Problem description: Starting with the line that contains "WARRANTIES OF MERCHANTABILITY, FITNESS", return every line through the end of the listing below exactly as written. Omit the pictures.

Provided material:

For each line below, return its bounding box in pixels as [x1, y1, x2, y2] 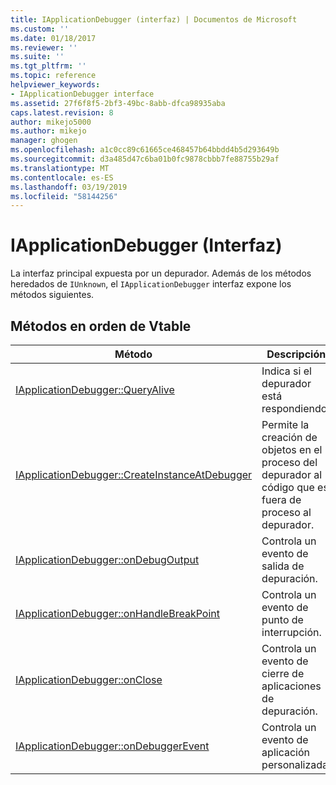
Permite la [261, 418, 310, 431]
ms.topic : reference [10, 71, 97, 81]
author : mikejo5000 [10, 117, 92, 127]
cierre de [261, 667, 305, 680]
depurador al [261, 468, 323, 481]
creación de [261, 431, 318, 444]
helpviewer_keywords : [10, 80, 101, 90]
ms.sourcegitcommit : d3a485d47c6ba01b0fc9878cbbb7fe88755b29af [10, 154, 280, 164]
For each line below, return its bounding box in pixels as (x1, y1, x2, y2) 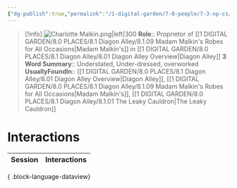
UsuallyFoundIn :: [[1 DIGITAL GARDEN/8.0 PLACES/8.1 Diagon (24, 67, 206, 75)
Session (11, 154, 39, 164)
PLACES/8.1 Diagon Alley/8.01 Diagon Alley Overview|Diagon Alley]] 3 (24, 52, 227, 61)
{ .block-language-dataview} (7, 172, 91, 180)
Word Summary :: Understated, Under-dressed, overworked (24, 59, 199, 68)
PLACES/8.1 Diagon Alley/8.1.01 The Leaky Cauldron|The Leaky (24, 96, 207, 106)
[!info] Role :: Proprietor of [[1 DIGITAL (24, 30, 228, 38)
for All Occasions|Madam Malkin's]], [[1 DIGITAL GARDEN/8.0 (24, 89, 203, 98)
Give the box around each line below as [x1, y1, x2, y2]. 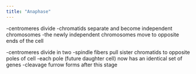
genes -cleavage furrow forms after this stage [6, 61, 118, 68]
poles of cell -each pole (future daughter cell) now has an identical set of [6, 55, 183, 62]
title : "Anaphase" [6, 8, 51, 15]
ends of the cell [6, 37, 44, 44]
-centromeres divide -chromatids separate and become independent [6, 25, 173, 32]
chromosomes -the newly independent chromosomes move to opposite [6, 31, 180, 38]
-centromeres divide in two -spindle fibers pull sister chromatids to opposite [6, 48, 191, 56]
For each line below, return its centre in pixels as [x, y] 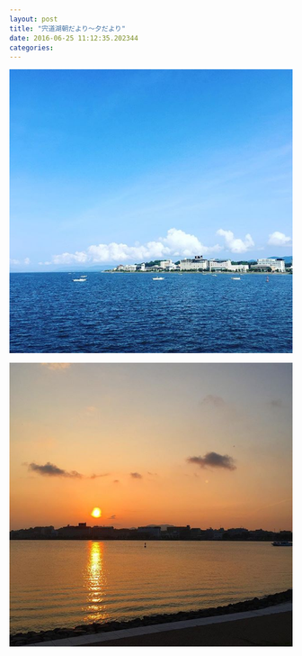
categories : [31, 48]
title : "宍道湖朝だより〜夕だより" [67, 28]
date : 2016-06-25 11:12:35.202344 [74, 38]
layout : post [34, 19]
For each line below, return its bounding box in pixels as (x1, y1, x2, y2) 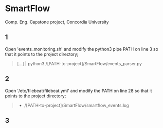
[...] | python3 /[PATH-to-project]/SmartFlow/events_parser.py (17, 60, 142, 66)
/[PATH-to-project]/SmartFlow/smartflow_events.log (24, 102, 129, 108)
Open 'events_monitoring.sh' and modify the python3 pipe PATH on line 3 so (5, 46, 159, 52)
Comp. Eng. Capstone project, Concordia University (5, 19, 109, 25)
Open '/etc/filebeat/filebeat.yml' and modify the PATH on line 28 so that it (5, 88, 152, 93)
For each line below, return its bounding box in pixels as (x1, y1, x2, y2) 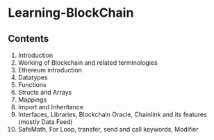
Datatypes (17, 73, 48, 81)
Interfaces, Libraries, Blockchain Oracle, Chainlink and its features (17, 110, 207, 118)
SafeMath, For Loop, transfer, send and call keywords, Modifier (17, 125, 199, 133)
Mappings (17, 95, 47, 104)
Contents (8, 33, 49, 45)
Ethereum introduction (17, 66, 83, 74)
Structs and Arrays (17, 88, 72, 96)
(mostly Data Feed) (17, 118, 73, 126)
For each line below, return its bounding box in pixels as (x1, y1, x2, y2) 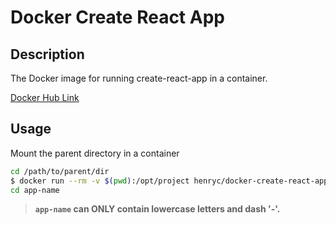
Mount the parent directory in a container (10, 147, 180, 159)
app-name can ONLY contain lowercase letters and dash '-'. (34, 203, 281, 215)
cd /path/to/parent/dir (10, 166, 110, 176)
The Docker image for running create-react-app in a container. (10, 72, 268, 84)
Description (10, 46, 85, 63)
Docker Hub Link (10, 92, 80, 103)
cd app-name (10, 185, 60, 195)
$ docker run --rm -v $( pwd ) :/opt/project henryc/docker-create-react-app (10, 176, 329, 186)
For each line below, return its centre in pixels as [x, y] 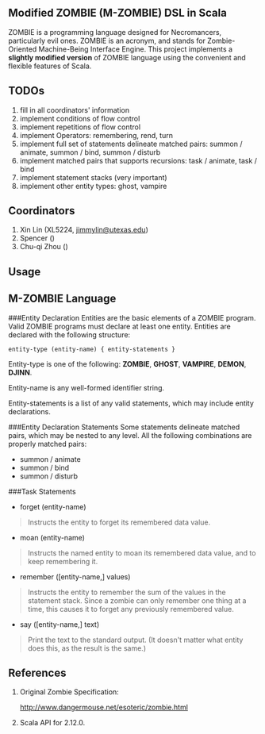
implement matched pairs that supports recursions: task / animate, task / [138, 160]
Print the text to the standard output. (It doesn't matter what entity [135, 640]
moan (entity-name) [52, 537]
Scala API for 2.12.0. [52, 723]
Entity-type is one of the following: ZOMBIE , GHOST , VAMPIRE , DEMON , [127, 363]
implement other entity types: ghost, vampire [93, 186]
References [37, 673]
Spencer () [37, 238]
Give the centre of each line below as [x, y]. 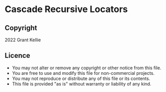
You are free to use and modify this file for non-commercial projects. [83, 73]
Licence [18, 56]
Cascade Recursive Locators [66, 9]
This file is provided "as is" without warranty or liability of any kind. [82, 83]
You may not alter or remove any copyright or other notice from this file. [87, 68]
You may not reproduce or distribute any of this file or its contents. [81, 78]
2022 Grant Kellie [23, 40]
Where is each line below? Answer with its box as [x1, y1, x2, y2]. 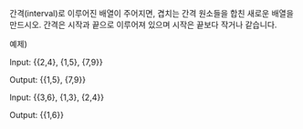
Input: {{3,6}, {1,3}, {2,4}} [9, 92, 105, 103]
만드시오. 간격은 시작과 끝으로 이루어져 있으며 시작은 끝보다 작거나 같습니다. [9, 19, 277, 30]
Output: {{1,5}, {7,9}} [9, 74, 87, 84]
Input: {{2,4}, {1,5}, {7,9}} [9, 57, 103, 67]
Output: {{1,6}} [9, 110, 64, 120]
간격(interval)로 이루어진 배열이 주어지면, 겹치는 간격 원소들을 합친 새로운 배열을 [9, 8, 294, 18]
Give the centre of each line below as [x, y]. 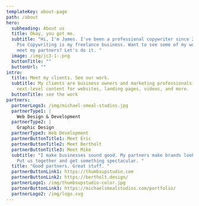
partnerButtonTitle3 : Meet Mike [52, 150]
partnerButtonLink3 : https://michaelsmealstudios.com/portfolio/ [94, 188]
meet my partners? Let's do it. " [59, 50]
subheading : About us [38, 28]
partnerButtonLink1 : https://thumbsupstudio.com [73, 172]
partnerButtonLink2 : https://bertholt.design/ [70, 178]
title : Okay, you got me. [44, 34]
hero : [13, 23]
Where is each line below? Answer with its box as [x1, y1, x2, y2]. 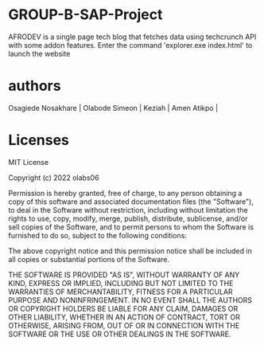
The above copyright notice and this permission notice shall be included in [8, 245, 252, 256]
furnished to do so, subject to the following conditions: [8, 230, 187, 240]
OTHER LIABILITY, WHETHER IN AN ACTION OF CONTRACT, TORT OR [8, 312, 240, 322]
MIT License [8, 157, 49, 167]
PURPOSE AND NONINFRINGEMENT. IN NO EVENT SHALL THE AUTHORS [8, 295, 253, 304]
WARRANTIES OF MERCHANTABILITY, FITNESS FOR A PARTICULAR [8, 287, 233, 296]
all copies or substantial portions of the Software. [8, 254, 169, 264]
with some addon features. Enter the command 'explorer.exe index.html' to [8, 40, 253, 49]
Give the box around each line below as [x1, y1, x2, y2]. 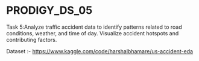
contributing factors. [6, 36, 57, 43]
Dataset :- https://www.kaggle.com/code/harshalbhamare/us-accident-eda [6, 47, 194, 54]
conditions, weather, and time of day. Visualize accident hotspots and [6, 29, 179, 36]
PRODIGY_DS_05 [6, 4, 93, 17]
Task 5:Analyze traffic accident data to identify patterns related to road [6, 23, 182, 30]
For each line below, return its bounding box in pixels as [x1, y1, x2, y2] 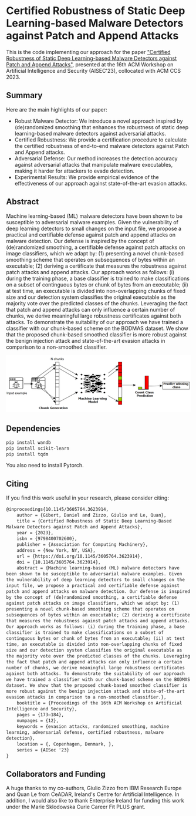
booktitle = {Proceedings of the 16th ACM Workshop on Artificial [16, 700, 183, 706]
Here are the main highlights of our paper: [6, 106, 107, 113]
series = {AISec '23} [16, 747, 69, 753]
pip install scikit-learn [6, 446, 69, 451]
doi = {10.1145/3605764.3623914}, [16, 559, 101, 565]
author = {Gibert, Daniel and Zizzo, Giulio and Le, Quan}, [16, 512, 167, 518]
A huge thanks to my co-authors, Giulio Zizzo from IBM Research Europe [6, 785, 182, 792]
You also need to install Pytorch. [6, 462, 84, 469]
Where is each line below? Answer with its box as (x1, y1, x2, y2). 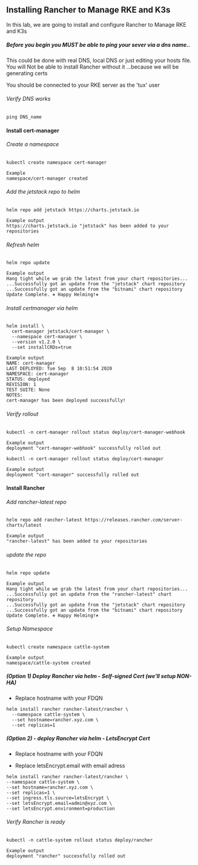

Written solution:
WARRANTIES OF MERCHANTABILITY, FITNESS FOR A PARTICULAR [8, 287, 233, 296]
all copies or substantial portions of the Software. [8, 254, 169, 264]
with some addon features. Enter the command 'explorer.exe index.html' to [8, 40, 253, 49]
Give the box around each line below as [x1, y1, x2, y2]. 
contributing factors. [6, 36, 57, 43]
Dataset :- https://www.kaggle.com/code/harshalbhamare/us-accident-eda [6, 47, 194, 54]
conditions, weather, and time of day. Visualize accident hotspots and [6, 29, 179, 36]
PRODIGY_DS_05 [6, 4, 93, 17]
Task 5:Analyze traffic accident data to identify patterns related to road [6, 23, 182, 30]
For each line below, return its bounding box in pixels as [x1, y1, x2, y2] 
booktitle = {Proceedings of the 16th ACM Workshop on Artificial [16, 700, 183, 706]
Here are the main highlights of our paper: [6, 106, 107, 113]
series = {AISec '23} [16, 747, 69, 753]
pip install scikit-learn [6, 446, 69, 451]
doi = {10.1145/3605764.3623914}, [16, 559, 101, 565]
author = {Gibert, Daniel and Zizzo, Giulio and Le, Quan}, [16, 512, 167, 518]
A huge thanks to my co-authors, Giulio Zizzo from IBM Research Europe [6, 785, 182, 792]
You also need to install Pytorch. [6, 462, 84, 469]
Where is each line below? Answer with its box as (x1, y1, x2, y2). 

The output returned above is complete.